In [3]:
!pip install nltk
!pip install sklearn



In [4]:
import nltk, string, numpy , math

In [5]:
d1 = "plot: two teen couples go to a church party, drink and then drive."
d2 = "films adapted from comic books have had plenty of success , whether they're about superheroes ( batman , superman , spawn ) , or geared toward kids ( casper ) or the arthouse crowd ( ghost world ) , but there's never really been a comic book like from hell before . "
d3 = "every now and then a movie comes along from a suspect studio , with every indication that it will be a stinker , and to everybody's surprise ( perhaps even the studio ) the film becomes a critical darling . "
d4 = "damn that y2k bug ."

In [6]:
documents = [d1, d2, d3, d4]

# PreProcessing

In [7]:
# Normalize by stemming
# ---------------------------------
nltk.download('punkt') # first-time use only
stemmer = nltk.stem.porter.PorterStemmer()
remove_punct_dict = dict((ord(punct), None) for punct in string.punctuation)

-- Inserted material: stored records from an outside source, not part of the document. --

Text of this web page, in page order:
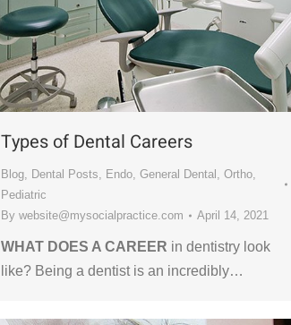
Types of Dental Careers
Blog, Dental Posts, Endo, General Dental , Ortho,
Pediatric
By website@mysocialpractice.com April 14, 2021
WHAT DOES A CAREER in dentistry look
like? Being a dentist is an incredibly…
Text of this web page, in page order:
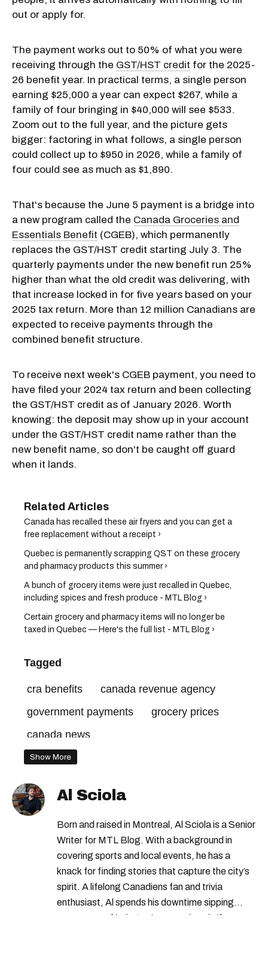
out or apply for.
The payment works out to 50% of what you were
receiving through the GST/HST credit for the 2025-
26 benefit year. In practical terms, a single person
earning $25,000 a year can expect $267, while a
family of four bringing in $40,000 will see $533.
Zoom out to the full year, and the picture gets
bigger: factoring in what follows, a single person
could collect up to $950 in 2026, while a family of
four could see as much as $1,890.
That's because the June 5 payment is a bridge into
a new program called the Canada Groceries and
Essentials Benefit (CGEB), which permanently
replaces the GST/HST credit starting July 3. The
quarterly payments under the new benefit run 25%
higher than what the old credit was delivering, with
that increase locked in for five years based on your
2025 tax return. More than 12 million Canadians are
expected to receive payments through the
combined benefit structure.
To receive next week's CGEB payment, you need to
have filed your 2024 tax return and been collecting
the GST/HST credit as of January 2026. Worth
knowing: the deposit may show up in your account
under the GST/HST credit name rather than the
new benefit name, so don't be caught off guard
when it lands.
Canada has recalled these air fryers and you can get a
free replacement without a receipt ›
Quebec is permanently scrapping QST on these grocery
and pharmacy products this summer ›
A bunch of grocery items were just recalled in Quebec,
including spices and fresh produce - MTL Blog ›
Certain grocery and pharmacy items will no longer be
taxed in Quebec — Here's the full list - MTL Blog ›
Tagged
cra benefits
canada revenue agency
government payments
grocery prices
canada news
Show More
Al Sciola
Born and raised in Montreal, Al Sciola is a Senior
Writer for MTL Blog. With a background in
covering sports and local events, he has a
knack for finding stories that capture the city’s
spirit. A lifelong Canadiens fan and trivia
enthusiast, Al spends his downtime sipping
espresso and trying out new recipes in the
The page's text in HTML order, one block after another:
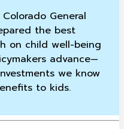
General
the best
on child well-being
advance—
we know
to kids.
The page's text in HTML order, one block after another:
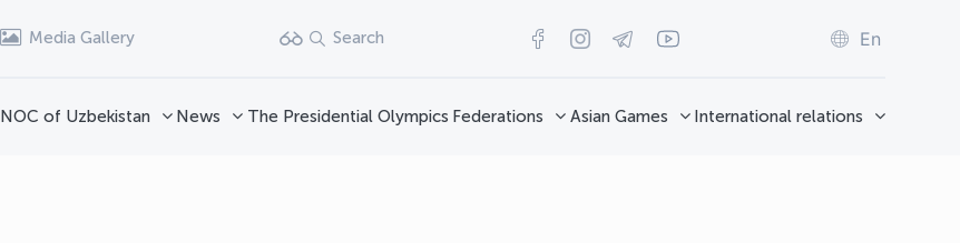
Media Gallery Search En
NOC of Uzbekistan News The Presidential Olympics Federations Asian Games International relations
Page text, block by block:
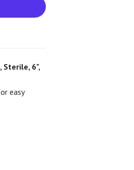
Sterile, 6",
easy
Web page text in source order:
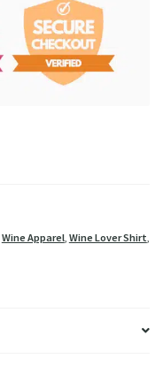
Wine Apparel, Wine Lover Shirt,

# Normalize by lemmatization
# -------------------------------------
# nltk.download('wordnet') # first-time use only
lemmer = nltk.stem.WordNetLemmatizer()
remove_punct_dict = dict((ord(punct), None) for punct in string.punctuation)

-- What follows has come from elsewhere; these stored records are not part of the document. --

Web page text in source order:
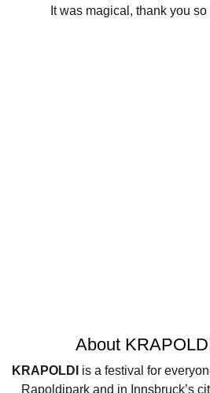
It was magical, thank you so
About
KRAPOLDI is a festival for
Rapoldipark and in Innsbruck’s
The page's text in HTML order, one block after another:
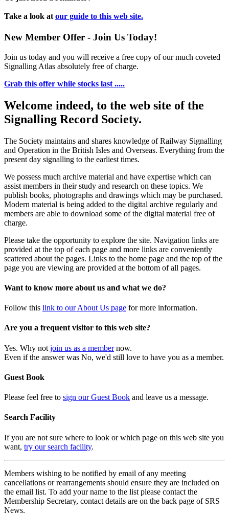
Take a look at our guide to this web site.
New Member Offer - Join Us Today!
Join us today and you will receive a free copy of our much coveted
Signalling Atlas absolutely free of charge.
Grab this offer while stocks last .....
Welcome indeed, to the web site of the
Signalling Record Society.
The Society maintains and shares knowledge of Railway Signalling
and Operation in the British Isles and Overseas. Everything from the
present day signalling to the earliest times.
We possess much archive material and have expertise which can
assist members in their study and research on these topics. We
publish books, photographs and drawings which may be purchased.
Modern material is being added to the digital archive regularly and
members are able to download some of the digital material free of
charge.
Please take the opportunity to explore the site. Navigation links are
provided at the top of each page and more links are conveniently
scattered about the pages. Links to the home page and the top of the
page you are viewing are provided at the bottom of all pages.
Want to know more about us and what we do?
Follow this link to our About Us page for more information.
Are you a frequent visitor to this web site?
Yes. Why not join us as a membernow.
Even if the answer was No, we'd still love to have you as a member.
Guest Book
Please feel free to sign our Guest Book and leave us a message.
Search Facility
If you are not sure where to look or which page on this web site you
want, try our search facility.
Members wishing to be notified by email of any meeting
cancellations or rearrangements should ensure they are included on
the email list. To add your name to the list please contact the
Membership Secretary, contact details are on the back page of SRS
News.
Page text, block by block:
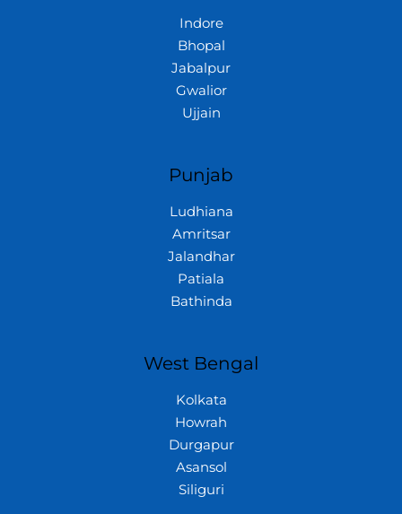
Indore
Bhopal
Jabalpur
Gwalior
Ujjain
Punjab
Ludhiana
Amritsar
Jalandhar
Patiala
Bathinda
West Bengal
Kolkata
Howrah
Durgapur
Asansol
Siliguri
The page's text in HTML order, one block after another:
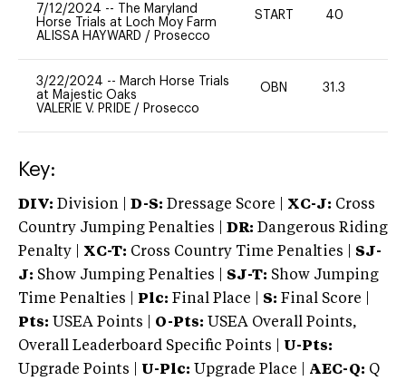
7/12/2024 --
The Maryland
Horse Trials at Loch Moy Farm
ALISSA HAYWARD / Prosecco
START 40
3/22/2024 -- March Horse Trials
at Majestic Oaks
VALERIE V. PRIDE / Prosecco
OBN 31.3
Key:
DIV: Division | D-S: Dressage Score | XC-J: Cross
Country Jumping Penalties |
DR: Dangerous Riding
Penalty | XC-T: Cross Country Time Penalties | SJ-
J: Show Jumping Penalties | SJ-T: Show Jumping
Time Penalties |
Plc: Final Place | S: Final Score |
Pts: USEA Points | O-Pts: USEA Overall Points,
Overall Leaderboard Specific Points | U-Pts:
Upgrade Points | U-Plc: Upgrade Place | AEC-Q: Q
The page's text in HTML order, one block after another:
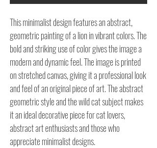
This minimalist design features an abstract,
geometric painting of a lion in vibrant colors. The
bold and striking use of color gives the image a
modern and dynamic feel. The image is printed
on stretched canvas, giving it a professional look
and feel of an original piece of art. The abstract
geometric style and the wild cat subject makes
it an ideal decorative piece for cat lovers,
abstract art enthusiasts and those who
appreciate minimalist designs.
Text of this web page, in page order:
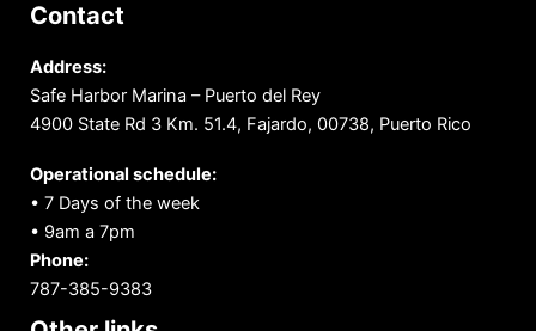
Contact
Address:
Safe Harbor Marina – Puerto del Rey
4900 State Rd 3 Km. 51.4, Fajardo, 00738, Puerto Rico
Operational schedule:
• 7 Days of the week
• 9am a 7pm
Phone:
787-385-9383
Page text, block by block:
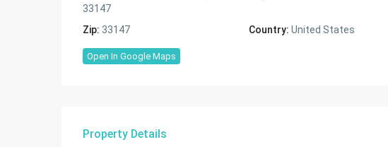
33147
Zip: 33147 Country: United States
Open In Google Maps
Property Details
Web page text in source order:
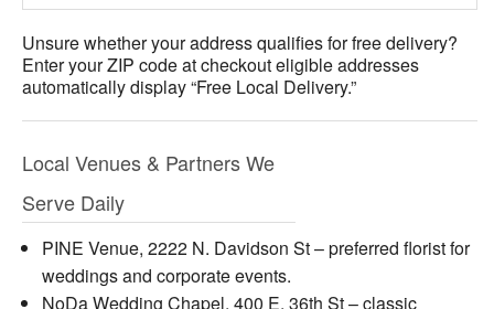
Unsure whether your address qualifies for free delivery?
Enter your ZIP code at checkout eligible addresses
automatically display “Free Local Delivery.”
Local Venues & Partners We
Serve Daily
PINE Venue, 2222 N. Davidson St – preferred florist for
weddings and corporate events.
NoDa Wedding Chapel, 400 E. 36th St – classic
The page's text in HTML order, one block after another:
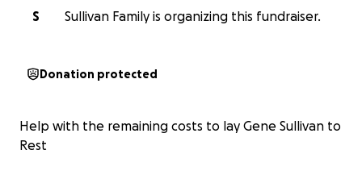
S
Sullivan Family is organizing this fundraiser.
Donation protected
Help with the remaining costs to lay Gene Sullivan to
Rest
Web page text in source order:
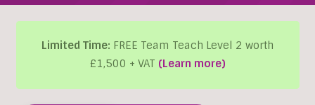
Limited Time: FREE Team Teach Level 2 worth
£1,500 + VAT (Learn more)
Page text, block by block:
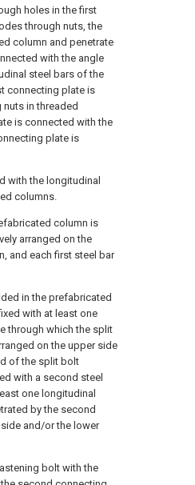
holes in the first
through nuts, the
column and penetrate
with the angle
steel bars of the
connecting plate is
in threaded
is connected with the
plate is
with the longitudinal
columns.
column is
arranged on the
and each first steel bar
in the prefabricated
with at least one
through which the split
on the upper side
of the split bolt
with a second steel
one longitudinal
by the second
and/or the lower
bolt with the
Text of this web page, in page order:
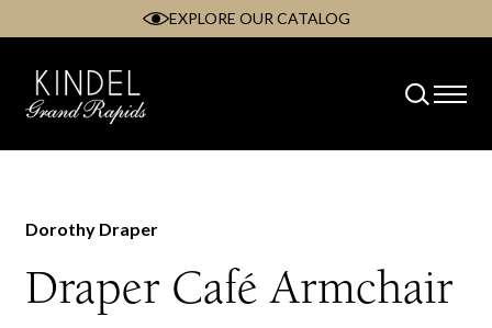
content
EXPLORE OUR CATALOG
Dorothy Draper
Draper Café Armchair
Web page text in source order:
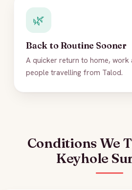
🌿
Back to Routine Sooner
A quicker return to home,
people travelling from Talod.
Conditions We
Keyhole
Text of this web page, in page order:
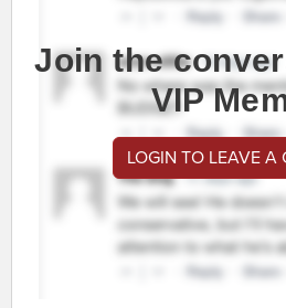
Join the
VIP
LOGIN TO LEAVE A
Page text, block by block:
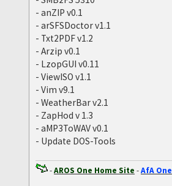
- anZIP v0.1
- arSFSDoctor v1.1
- Txt2PDF v1.2
- Arzip v0.1
- LzopGUI v0.11
- ViewISO v1.1
- Vim v9.1
- WeatherBar v2.1
- ZapHod v 1.3
- aMP3ToWAV v0.1
- Update DOS-Tools
-AROS One Home Site -AfA One
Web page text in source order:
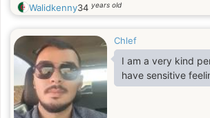
Walidkenny34 years old
Chlef
I am a very kind
have sensitive
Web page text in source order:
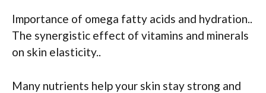
Importance of omega fatty acids and hydration..
The synergistic effect of vitamins and minerals
on skin elasticity..
Many nutrients help your skin stay strong and

[nltk_data] Error loading punkt: <urlopen error [Errno -3] Temporary
[nltk_data]     failure in name resolution>


In [8]:
def StemTokens(tokens):
    return [stemmer.stem(token) for token in tokens]
def StemNormalize(text):
    return StemTokens(nltk.word_tokenize(text.lower().translate(remove_punct_dict)))

#-----------------------

def LemTokens(tokens):
    return [lemmer.lemmatize(token) for token in tokens]
def LemNormalize(text):
    return LemTokens(nltk.word_tokenize(text.lower().translate(remove_punct_dict)))

In [9]:
from sklearn.feature_extraction.text import CountVectorizer
from sklearn.feature_extraction.text import TfidfTransformer

LemVectorizer = CountVectorizer(tokenizer=LemNormalize, stop_words='english')
LemVectorizer.fit_transform(documents)
print(LemVectorizer.vocabulary_)

{'plot': 27, 'teen': 37, 'couple': 9, 'church': 6, 'party': 25, 'drink': 14, 'drive': 15, 'film': 17, 'adapted': 0, 'comic': 8, 'book': 3, 'plenty': 26, 'success': 32, 'theyre': 38, 'superheroes': 33, 'batman': 2, 'superman': 34, 'spawn': 29, 'geared': 18, 'kid': 22, 'casper': 5, 'arthouse': 1, 'crowd': 11, 'ghost': 19, 'world': 39, 'really': 28, 'like': 23, 'hell': 20, 'movie': 24, 'come': 7, 'suspect': 36, 'studio': 31, 'indication': 21, 'stinker': 30, 'everybodys': 16, 'surprise': 35, 'critical': 10, 'darling': 13, 'damn': 12, 'y2k': 40, 'bug': 4}




# using TfidfVectorizer 

In [10]:
from sklearn.feature_extraction.text import TfidfVectorizer

TfidfVec = TfidfVectorizer(tokenizer=LemNormalize, stop_words='english')
def cos_similarity(textlist):
    tfidf = TfidfVec.fit_transform(textlist)
    return (tfidf * tfidf.T).toarray()
print(cos_similarity(documents))

[[1.         0.         0.         0.        ]
 [0.         1.         0.03264186 0.        ]
 [0.         0.03264186 1.         0.        ]
 [0.         0.         0.         1.        ]]


# Exploring Tfidf

In [30]:
tf_matrix = LemVectorizer.transform(documents).toarray()
tfidfTran = TfidfTransformer(norm="l2")
tfidfTran.fit(tf_matrix)
print(tfidfTran.idf_)

[1.91629073 1.91629073 1.91629073 1.91629073 1.91629073 1.91629073
 1.91629073 1.91629073 1.91629073 1.91629073 1.91629073 1.91629073
 1.91629073 1.91629073 1.91629073 1.91629073 1.91629073 1.51082562
 1.91629073 1.91629073 1.91629073 1.91629073 1.91629073 1.91629073
 1.91629073 1.91629073 1.91629073 1.91629073 1.91629073 1.91629073
 1.91629073 1.91629073 1.91629073 1.91629073 1.91629073 1.91629073
 1.91629073 1.91629073 1.91629073 1.91629073 1.91629073]


In [31]:
def idf(n,df):
    result = math.log((n+1.0)/(df+1.0)) + 1
    return result
print("The idf for terms that appear in one document: " + str(idf(4,1)))
print("The idf for terms that appear in two documents: " + str(idf(4,2)))
print("The idf for terms that appear in three documents: " + str(idf(4,3)))
print("The idf for terms that appear in four documents: " + str(idf(4,4)))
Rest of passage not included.